The Obama administration is still in denial about the message the American people sent Washington last Tuesday. In letters to Ohio Governor-elect John Kasich and Wisconsin Governor-elect Scott Walker, obtained by Reuters, Transportation Secretary Ray LaHood threatened to take away stimulus money from the states unless they used it for President Barack Obama’s high-speed rail plans. LaHood wrote:

I respect the authority of governors to make decisions for their states. If, however, you choose not to participate in the program, we would like to engage in an orderly transition to wind down Ohio’s involvement in the project so that we do not waste taxpayers’ money.

There is only one waste of money going on here and that is President Obama’s high speed rail plans. Heritage fellow Ron Utt has written extensively on why high-speed rail is such a financial disaster:

In 2008, Amtrak’s inspector general published an analysis of government subsidies to passenger rail in Europe and compared them to Amtrak’s subsidies. One purpose of the review was to address the contention that passenger rail in other countries, especially HSR, operates at a profit (i.e., without subsidies). For 1995-2006, the study found that the governments of Germany, France, the United Kingdom, Spain, Denmark, and Austria spent “a combined total of $42 billion annually on their national passenger railroads.” The $42 billion that these six countries, which have a combined population of 269 million, spent on just passenger rail in 2006is roughly proportionate to the $54.8 billion (most of which was funded by user fees) that the government of the United States (population of 309 million) spent on all forms of transportation, including highways, rail, aviation, water transport, and mass transit.
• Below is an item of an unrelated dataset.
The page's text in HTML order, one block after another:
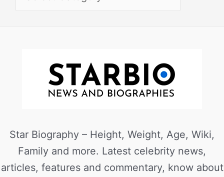
Star Biography – Height, Weight, Age, Wiki,
Family and more. Latest celebrity news,
articles, features and commentary, know about
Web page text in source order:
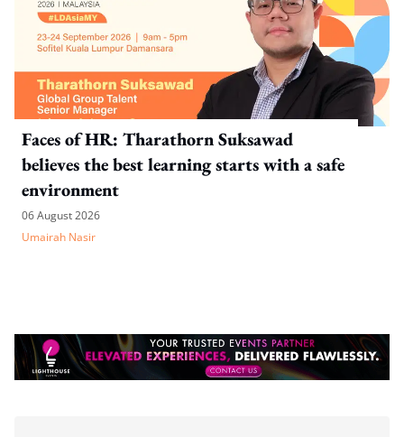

To put the European commitment to passenger rail in perspective, rail ridership (high speed, conventional intercity, and metropolitan commuter rail) in these six countries accounted for just 7.9 percent of all surface transportation modes on a per passenger, per billion kilometer basis. This suggests that these countries received a poor return on their money given that more than 90 percent of passengers in these countries chose other travel modes– mostly auto–despite the subsidies.

States should not have their transportation funding priorities dictated to them by the federal government. That is why one of the top Solutions for America for the 112th Congress should be to Re-embrace Federalism.